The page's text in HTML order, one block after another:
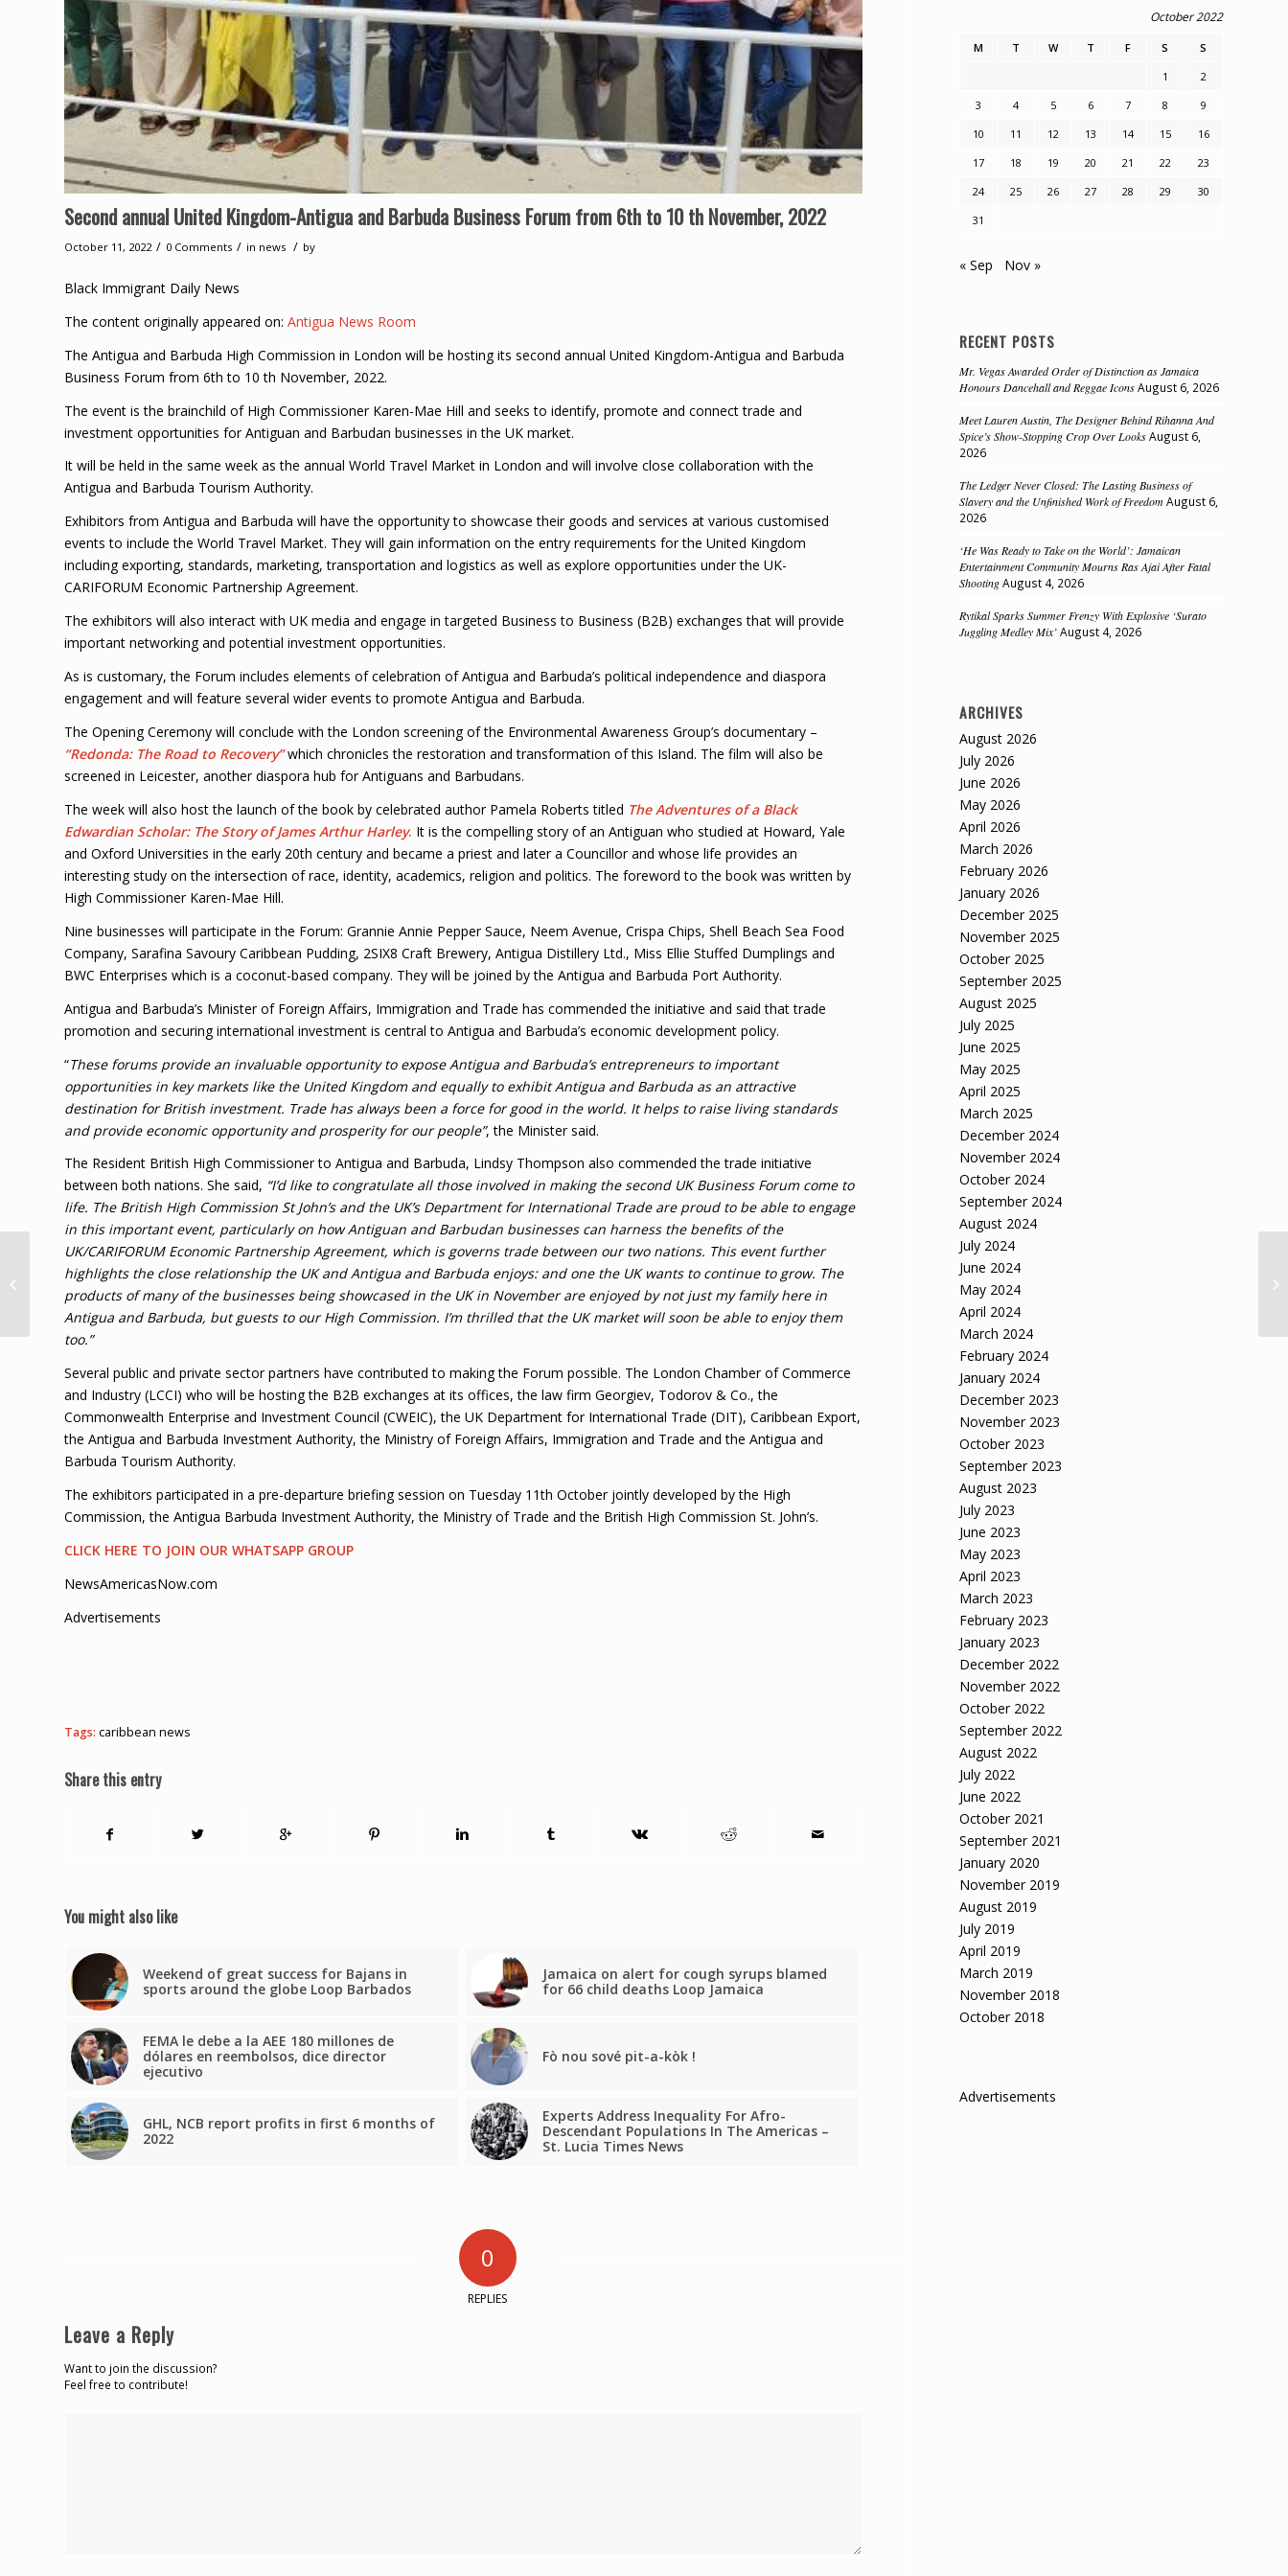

...

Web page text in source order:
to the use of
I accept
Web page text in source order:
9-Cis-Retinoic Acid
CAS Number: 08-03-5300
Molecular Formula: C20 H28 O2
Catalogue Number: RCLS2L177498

* * *

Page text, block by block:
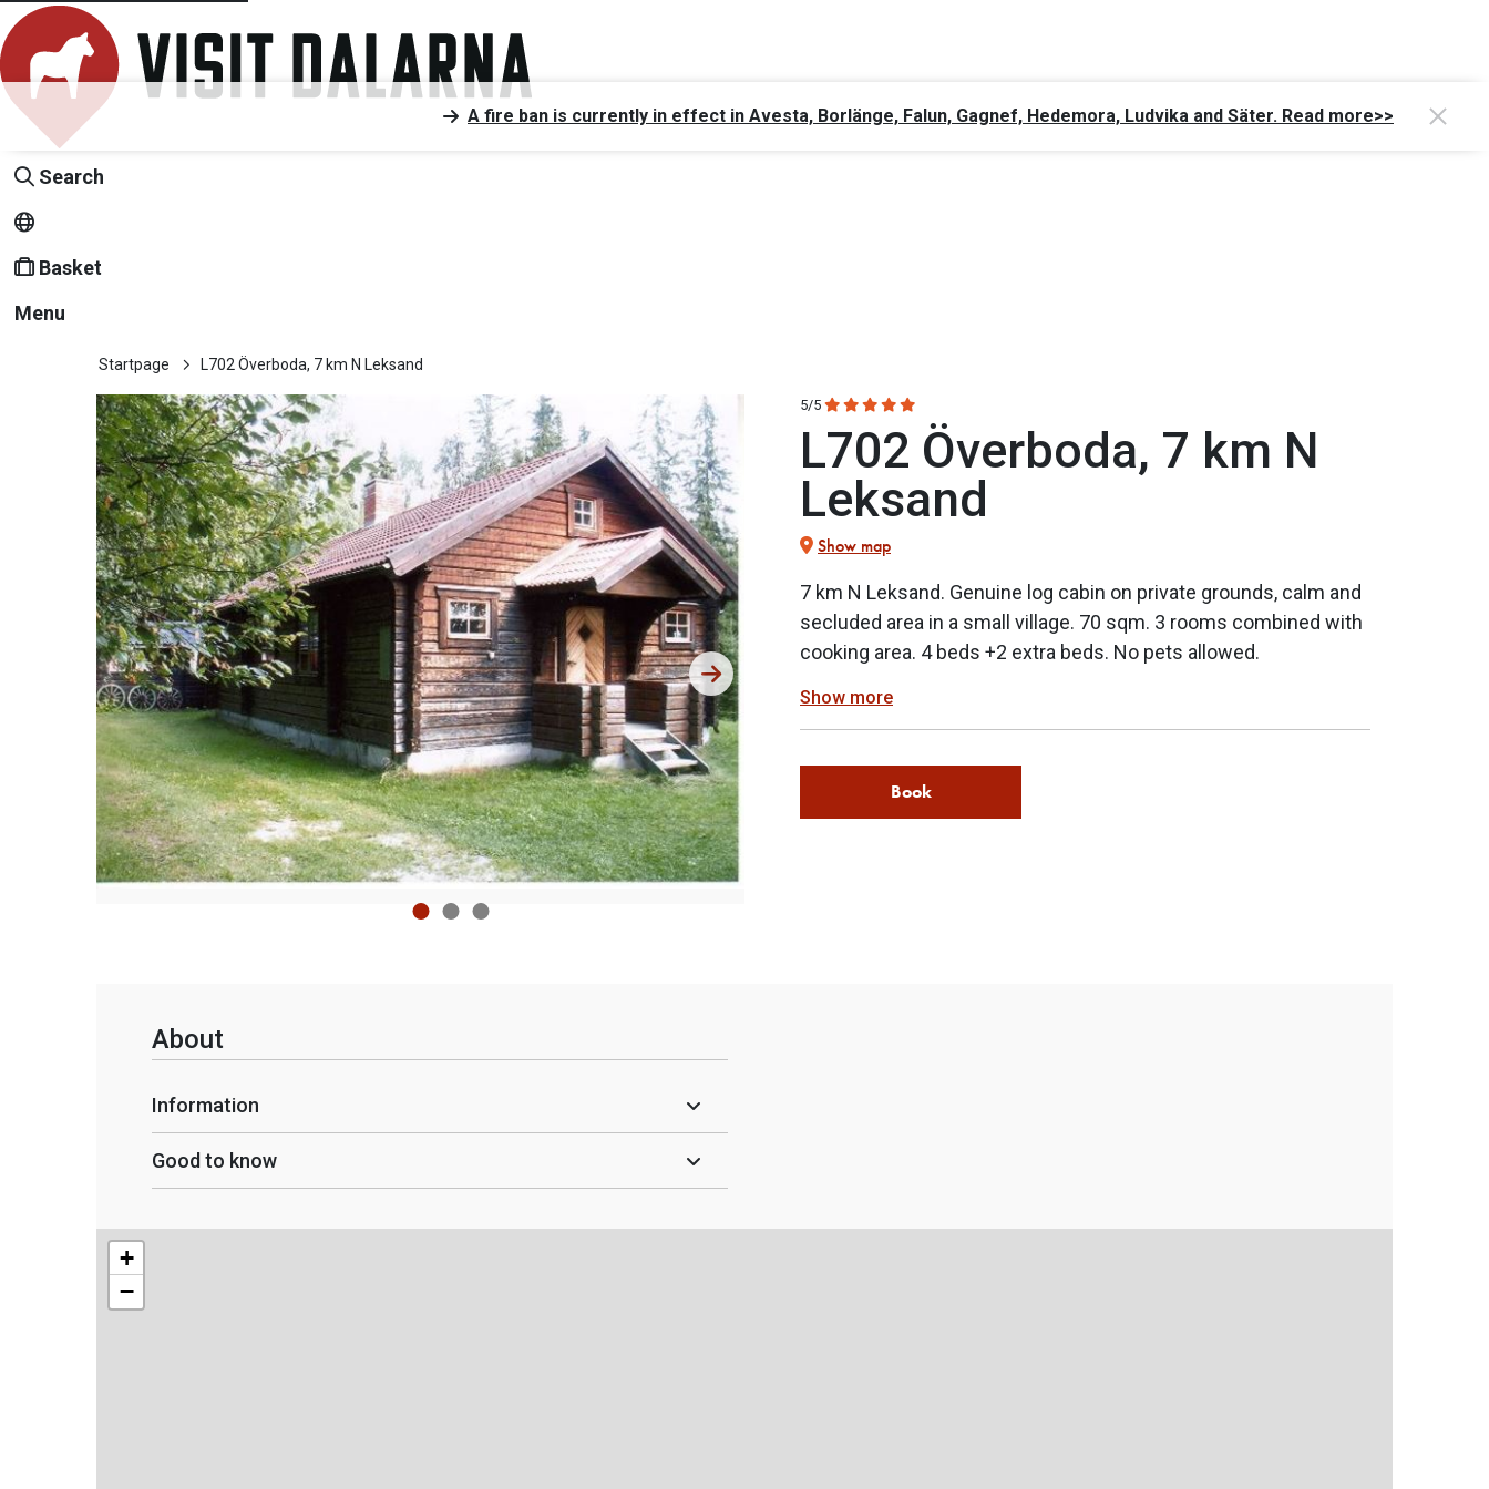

→ Work task
Your task is to find each line in the entries that contains the string "block" and copy it.

→ Task solution
The page's text in HTML order, one block after another:
Page text, block by block:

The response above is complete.